などと、つれづれに思うところを語ってみたエッセイなのでした。
-------------------------------------
※1:漫画……漫画などの物語作品に関しては、読者が「努力をする主人公に感情移入する」ことにより、その主人公の努力が報われたときに、読者が満足感を得ることができる──という仕組みを想定している。
では逆に、接待的でない物語作品はどのようなものであるかというと、「主人公が努力をしたけれど報われない(報われるとは限らない)」ような物語を言う。
通常、このような物語作品は、主人公に感情移入をした読者からは不愉快に感じられるため、良い作品とは見做されないことが多い。
したがって、物語が良作であればあるほど、その作品は接待的になる傾向にある。
(ただし、『進撃の巨人』のような作品や、一部のスポーツ漫画、群像劇タイプの作品などの中には、高度な作劇技術を使って、その条件を満たさずに読者の満足を得るような作品も例外的に存在しており、それらの作品に対しては本エッセイの内容は妥当しない)
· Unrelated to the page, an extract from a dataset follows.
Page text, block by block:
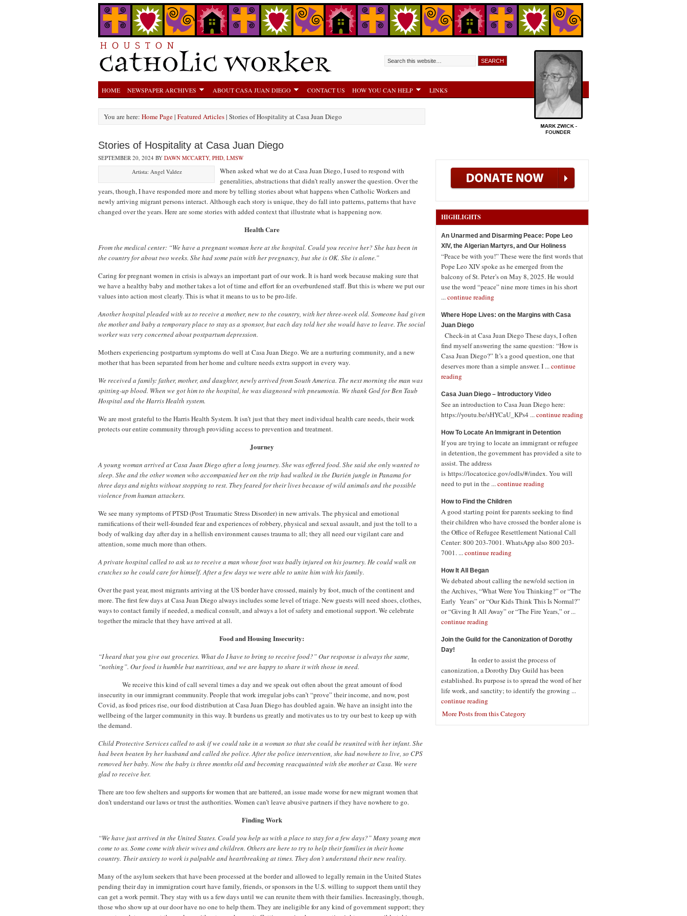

なお、主人公が努力をせずに成果(勝利や、女の子に好かれてウハウハしたりなど)を得る作品など、努力を要件とせずに、作品の受け手に満足感を与えるような作品も存在する。
こちらも受け手には一定の需要がある作品として受け入れられる傾向にあるが、これも当然、接待的な作品に該当する。
※2:なろうテンプレでも純文学でも本質的に等価値……本エッセイの論旨を鑑みれば、実はこの主張は不適切。
※1で述べた類の、接待的な作品に該当しないからだ。
本文書いてる時に適当ぶっこき過ぎました。ごめんなさい。
※3:価値観を刷りこまれる……本当に価値観を刷りこまれるのだとしたら、努力しなくても報われるような作品にどっぷり浸かった読者は、努力しなくても自分は報われる(報われなければならない)と考えるようになる、ということになる。
現実問題としてそんな価値観の刷り込みなるものが発生するのかどうかは、漠然とした「あるんじゃね?」というレベルでしか語れないが、「メディア効果論」という研究の中の「培養分析」という考え方は、これとよく似ているようだ。